[MATERIAL FOR THE TASK]
◇ ◇ ◇ ◇
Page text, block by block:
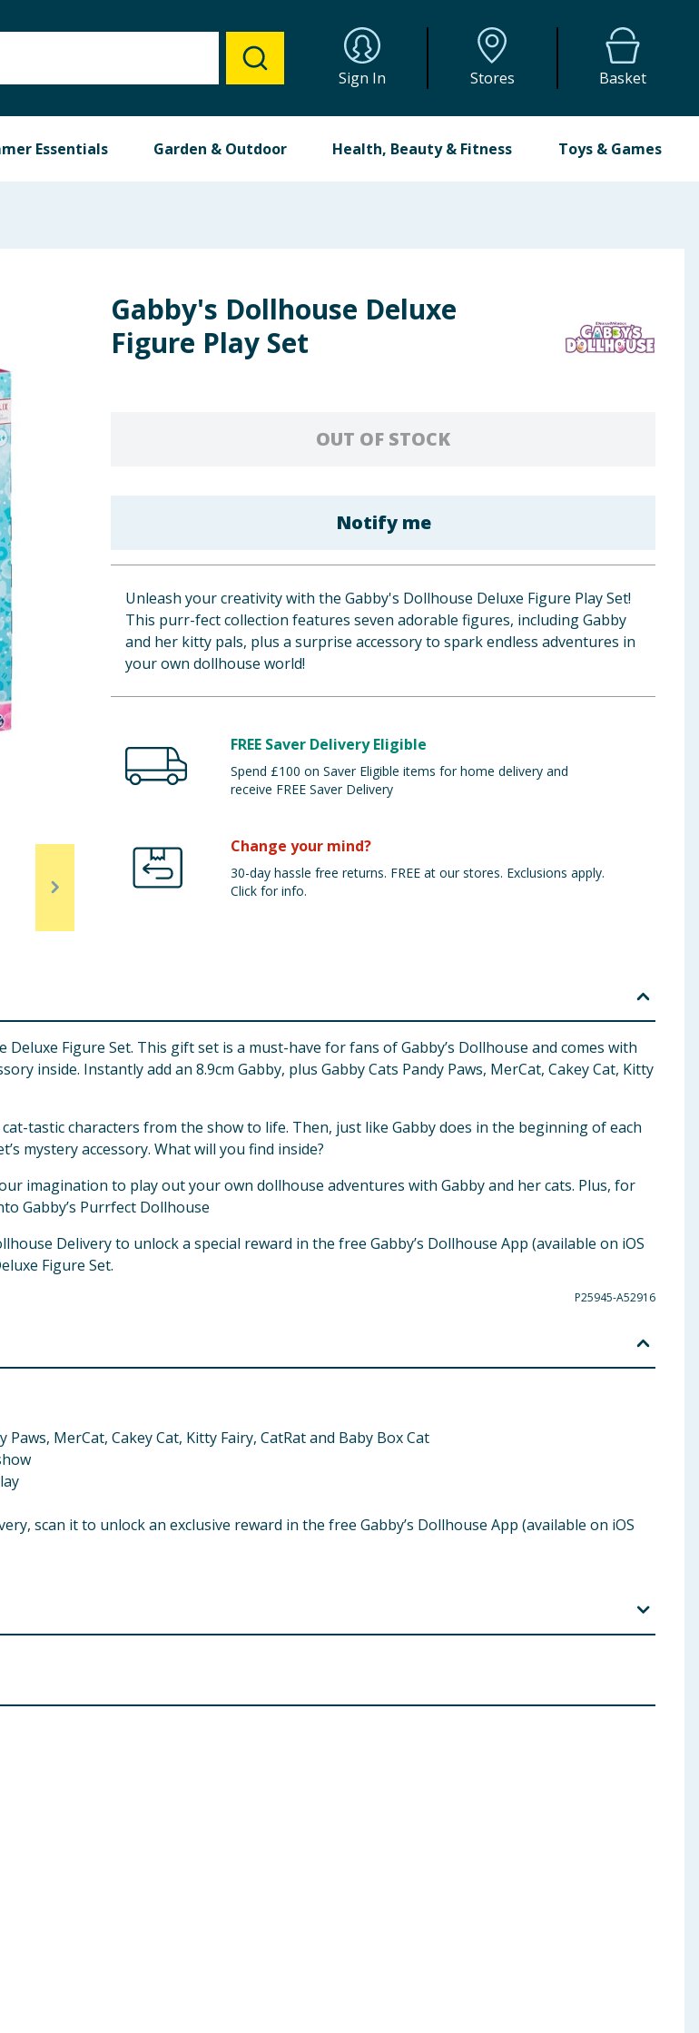
Sign In Stores Basket
Essentials Garden & Outdoor Health, Beauty & Fitness Toys & Games
Gabby's Dollhouse Deluxe
Figure Play Set
OUT OF STOCK
Notify me
Unleash your creativity with the Gabby's Dollhouse Deluxe Figure Play Set!
This purr-fect collection features seven adorable figures, including Gabby
and her kitty pals, plus a surprise accessory to spark endless adventures in
your own dollhouse world!
FREE Saver Delivery Eligible
Spend £100 on Saver Eligible items for home delivery and
receive FREE Saver Delivery
Change your mind?
30-day hassle free returns. FREE at our stores. Exclusions apply.
Click for info.
Figure Set. This gift set is a must-have for fans of Gabby’s Dollhouse and comes with
inside. Instantly add an 8.9cm Gabby, plus Gabby Cats Pandy Paws, MerCat, Cakey Cat, Kitty
tastic characters from the show to life. Then, just like Gabby does in the beginning of each
mystery accessory. What will you find inside?
imagination to play out your own dollhouse adventures with Gabby and her cats. Plus, for
Gabby’s Purrfect Dollhouse
Delivery to unlock a special reward in the free Gabby’s Dollhouse App (available on iOS
Figure Set.
P25945-A52916
MerCat, Cakey Cat, Kitty Fairy, CatRat and Baby Box Cat
scan it to unlock an exclusive reward in the free Gabby’s Dollhouse App (available on iOS
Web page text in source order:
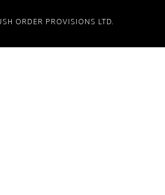
ORDER PROVISIONS LTD.
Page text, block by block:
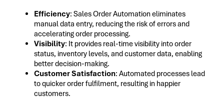
Efficiency: Sales Order Automation eliminates
manual data entry, reducing the risk of errors and
accelerating order processing.
Visibility: It provides real-time visibility into order
status, inventory levels, and customer data, enabling
better decision-making.
Customer Satisfaction: Automated processes lead
to quicker order fulfilment, resulting in happier
customers.
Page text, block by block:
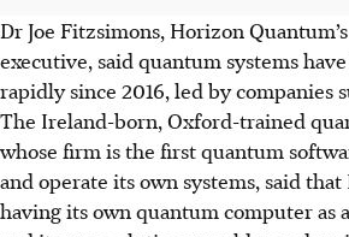
Dr Joe Fitzsimons, Horizon
executive, said quantum systems
rapidly since 2016, led by companies
The Ireland-born, Oxford-trained
whose firm is the first quantum
and operate its own systems, said
having its own quantum computer as
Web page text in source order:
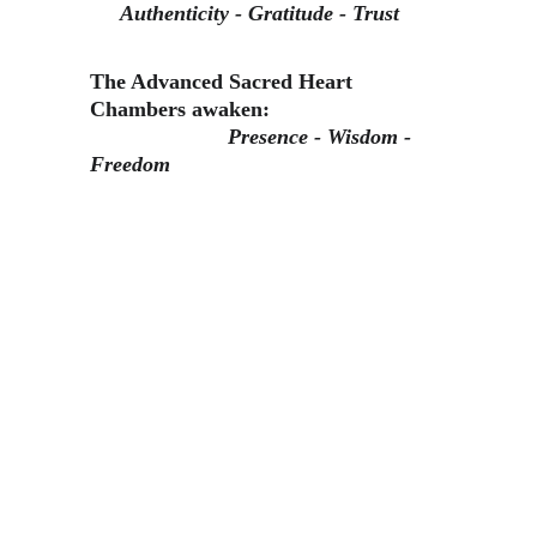
Authenticity - Gratitude - Trust
The Advanced Sacred Heart
Chambers awaken:
Presence - Wisdom -
Freedom
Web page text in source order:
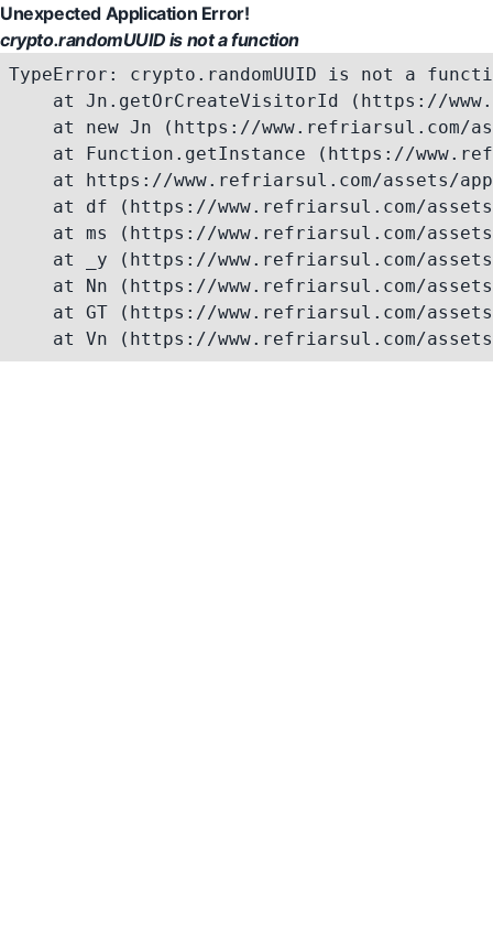
Unexpected Application Error!
crypto.randomUUID is not a function
TypeError: crypto.randomUUID is not a
at Jn.getOrCreateVisitorId (https://
at new Jn (https://www.refriarsul.com/
at Function.getInstance (https://
at https://www.refriarsul.com/assets/
at df (https://www.refriarsul.com/
at ms (https://www.refriarsul.com/
at _y (https://www.refriarsul.com/
at Nn (https://www.refriarsul.com/
at GT (https://www.refriarsul.com/
at Vn (https://www.refriarsul.com/
◇ ◇ ◇ ◇
[INSTRUCTIONS FOR THE TASK]
Only one part of the listing is wanted: the lines from the one containing "better decision-making." through the one containing "The Ireland-born, Oxford-trained", both included. Please transcribe it exactly, leaving out the pictures.

[RESULT OF THIS TASK]
better decision-making.
Customer Satisfaction: Automated processes lead
to quicker order fulfilment, resulting in happier
customers.
Page text, block by block:
Dr Joe Fitzsimons, Horizon
executive, said quantum systems
rapidly since 2016, led by companies
The Ireland-born, Oxford-trained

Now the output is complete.